5 - Un dossier devait passer deux fois devant le comité exécutif avant d'être approuvé. Une première fois pour vérifier que les travaux étaient nécessaires. Un document était alors déposé. Cette étape existait depuis des années, même si la loi ne l'exige pas. Les élus pouvaient demander des précisions ou annuler les travaux. Si le dossier recevait le feu vert, l'appel d'offres était lancé. Actuellement, le comité exécutif ne voit le dossier qu'une fois. «Les élus sont placés devant le fait accompli», a expliqué une source. Il est plus difficile pour eux d'exiger des modifications, car le contrat est quasiment attribué à un entrepreneur. Il ne manque que l'approbation des élus. «On ne fait pas autoriser les contrats au préalable, mais on avertit le comité exécutif, a tenu à préciser Guy Hébert. On dépose des listes d'items qui vont en appel d'offres. On sauve de trois à quatre semaines.»

 
 

Faubourg Contrecoeur:

 Hébert a fait des pressions pour accélérer les paiements à Catania

 
 

Avant d'être nommé directeur général de la Ville, Guy Hébert a été impliqué dans un rude conflit avec plusieurs cadres municipaux, sur qui il exerçait d'énormes pressions afin qu'ils paient les travaux réalisés par Construction Frank Catania ( 06 ) au Faubourg Contrecoeur malgré de nombreuses irrégularités. Aujourd'hui, ceux qui s'étaient opposés à lui ont été mutés.

«Tous ceux qui se sont opposés à Guy Hébert dans le Faubourg Contrecoeur ont perdu leur job», résume une source.

En 2008, La Presse a révélé comment la Société d'Habitation de Montréal SHDM avait vendu le terrain du Faubourg Contrecoeur pour une bouchée de pain à Catania, qui devait y bâtir un complexe d'habitation. La SHDM avait consenti une aide financière de 15,8 millions à Catania pour construire les infrastructures (égouts, rues, etc), sans en avoir le droit. Plusieurs personnes sont maintenant accusées au criminel dans cette affaire.

À la rescousse

Gérald Tremblay ( 07 ) a nommé Guy Hébert à la tête de la SHDM à la fin de 2008, dans la foulée du scandale. Hébert a réussi à relancer le projet.

Comme le prévoyait l'entente avec le promoteur, la SHDM avait avancé des millions à Catania pour bâtir les infrastructures et elle devait maintenant se faire rembourser par la Ville.  Mais plusieurs cadres étaient sur leurs gardes en raison du parfum de scandale qui entourait le projet.
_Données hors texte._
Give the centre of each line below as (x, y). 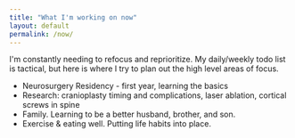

Guy Hébert et Gérald Tremblay

 Rachel Laperrière, directrice générale de la Ville par intérim, Arnold Beaudin, directeur du service de développement et des opérations, ainsi que Johanne Falcon, directrice des travaux publics, ont résisté.

Falcon et Laperrière ont averti Guy Hébert: pas question de payer sans avoir vérifié que les travaux avaient été faits sans gonflement de coûts.

Hébert restait sourd à leurs arguments et poussait pour que la Ville rembourse vite la SHDM. Il exerçait une pression inouïe, ont confié plusieurs sources.

«Guy Hébert nous pressait, il disait que ça prenait trop de temps», raconte un informateur.

Liée par les ententes passées, la Ville a finalement dû payer la facture. Mais les fonctionnaires n'avaient pas dit leur dernier mot.

Malgré l'impatience d'Hébert, qui voulait que la SHDM soit remboursée tout de suite, La Presse a appris que Johanne Falcon a lancé ses ingénieurs dans la mêlée. Ils ont pris le temps de passer au peigne fin les factures présentées par Catania. Et ils ont découvert des irrégularités.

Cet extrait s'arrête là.